Comment 14 Martin George 2007-07-23 09:41:34 UTC
Ben, I'll get back to you on this.
Comment 15 Ben Marzinski 2007-08-03 02:08:24 UTC
There are a bunch of new printouts going into 4.6 to help locate this problem, but the fix will not make 4.6.
Comment 17 Ben Marzinski 2007-10-10 19:14:11 UTC
Please let me know when you recreate this problem.
Comment 18 Martin George 2007-10-10 19:29:20 UTC
Comment 21 Tom Coughlan 2008-01-28 14:33:15 UTC
(In reply to comment #15) > There are a bunch of new printouts going into 4.6 to help locate this problem, > but the fix will not make 4.6. Netapp has not been able to reproduce this so far.
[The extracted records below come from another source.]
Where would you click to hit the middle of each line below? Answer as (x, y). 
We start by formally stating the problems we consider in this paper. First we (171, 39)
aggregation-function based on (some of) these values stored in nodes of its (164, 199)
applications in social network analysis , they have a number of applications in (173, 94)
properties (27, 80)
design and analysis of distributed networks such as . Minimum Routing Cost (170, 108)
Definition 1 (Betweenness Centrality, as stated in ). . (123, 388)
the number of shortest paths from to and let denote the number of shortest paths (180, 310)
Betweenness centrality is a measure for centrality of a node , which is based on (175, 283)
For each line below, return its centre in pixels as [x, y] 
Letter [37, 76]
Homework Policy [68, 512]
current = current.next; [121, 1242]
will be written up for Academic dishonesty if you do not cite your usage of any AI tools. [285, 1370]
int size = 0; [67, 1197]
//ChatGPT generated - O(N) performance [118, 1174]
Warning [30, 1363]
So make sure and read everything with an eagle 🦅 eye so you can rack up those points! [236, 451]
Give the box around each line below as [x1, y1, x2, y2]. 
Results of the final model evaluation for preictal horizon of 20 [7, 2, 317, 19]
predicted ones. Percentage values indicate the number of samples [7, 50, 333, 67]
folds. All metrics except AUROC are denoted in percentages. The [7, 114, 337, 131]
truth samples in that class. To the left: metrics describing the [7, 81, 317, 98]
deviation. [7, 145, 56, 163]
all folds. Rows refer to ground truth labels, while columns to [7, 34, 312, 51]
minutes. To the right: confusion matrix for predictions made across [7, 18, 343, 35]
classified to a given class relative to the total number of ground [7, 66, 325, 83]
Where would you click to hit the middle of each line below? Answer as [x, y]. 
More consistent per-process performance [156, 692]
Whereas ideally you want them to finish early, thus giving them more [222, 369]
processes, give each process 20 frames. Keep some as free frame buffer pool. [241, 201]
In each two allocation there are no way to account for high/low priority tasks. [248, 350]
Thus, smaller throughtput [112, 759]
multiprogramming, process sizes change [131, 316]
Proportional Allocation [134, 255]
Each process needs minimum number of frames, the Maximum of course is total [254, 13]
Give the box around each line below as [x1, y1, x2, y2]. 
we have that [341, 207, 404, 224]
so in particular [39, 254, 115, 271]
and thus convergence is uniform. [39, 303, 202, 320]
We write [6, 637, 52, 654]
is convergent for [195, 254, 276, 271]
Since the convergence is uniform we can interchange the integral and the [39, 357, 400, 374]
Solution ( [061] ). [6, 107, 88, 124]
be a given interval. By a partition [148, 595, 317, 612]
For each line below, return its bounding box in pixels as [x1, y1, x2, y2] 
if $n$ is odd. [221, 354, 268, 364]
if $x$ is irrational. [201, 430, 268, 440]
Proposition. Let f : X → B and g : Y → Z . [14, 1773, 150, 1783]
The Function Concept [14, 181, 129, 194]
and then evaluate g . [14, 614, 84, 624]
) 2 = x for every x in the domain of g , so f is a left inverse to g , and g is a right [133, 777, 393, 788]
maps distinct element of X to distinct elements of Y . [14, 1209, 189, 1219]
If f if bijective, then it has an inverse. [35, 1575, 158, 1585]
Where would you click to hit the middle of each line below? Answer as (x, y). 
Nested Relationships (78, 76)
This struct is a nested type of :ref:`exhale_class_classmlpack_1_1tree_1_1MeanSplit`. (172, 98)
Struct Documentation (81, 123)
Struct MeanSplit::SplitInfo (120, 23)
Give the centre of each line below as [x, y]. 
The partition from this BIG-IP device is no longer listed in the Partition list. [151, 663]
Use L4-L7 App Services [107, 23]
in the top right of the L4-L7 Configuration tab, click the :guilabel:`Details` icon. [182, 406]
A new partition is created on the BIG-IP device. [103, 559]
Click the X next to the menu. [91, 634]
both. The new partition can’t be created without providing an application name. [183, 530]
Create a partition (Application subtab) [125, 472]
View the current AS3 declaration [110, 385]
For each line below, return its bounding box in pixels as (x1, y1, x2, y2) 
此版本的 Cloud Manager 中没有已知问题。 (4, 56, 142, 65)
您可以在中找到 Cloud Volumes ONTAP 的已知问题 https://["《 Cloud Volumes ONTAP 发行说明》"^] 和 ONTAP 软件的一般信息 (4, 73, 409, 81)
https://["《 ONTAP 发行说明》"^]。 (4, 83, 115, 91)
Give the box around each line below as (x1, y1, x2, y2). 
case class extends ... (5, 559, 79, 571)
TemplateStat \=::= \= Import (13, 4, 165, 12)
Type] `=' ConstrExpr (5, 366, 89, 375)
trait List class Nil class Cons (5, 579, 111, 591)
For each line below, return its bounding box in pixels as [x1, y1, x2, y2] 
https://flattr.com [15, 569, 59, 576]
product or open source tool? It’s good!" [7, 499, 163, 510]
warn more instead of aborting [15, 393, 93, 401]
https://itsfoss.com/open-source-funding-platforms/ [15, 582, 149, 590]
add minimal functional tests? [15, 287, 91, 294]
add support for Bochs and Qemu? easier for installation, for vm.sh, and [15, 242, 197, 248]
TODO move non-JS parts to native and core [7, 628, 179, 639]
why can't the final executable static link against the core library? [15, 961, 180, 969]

They will test 4.7 beta. If the problem is not seen there, this BZ will be closed.
Comment 24 Andrius Benokraitis 2008-06-03 03:12:15 UTC
NETAPP: Has this been tested on RHEL 4.7? This needs to be tested ASAP.
Comment 25 Martin George 2008-06-05 07:34:08 UTC
We'll test this on RHEL 4.7 and update the bugzilla accordingly. Thanks.
Comment 26 Martin George 2008-06-24 14:59:27 UTC
I've not been able to reproduce this issue. So closing this for now.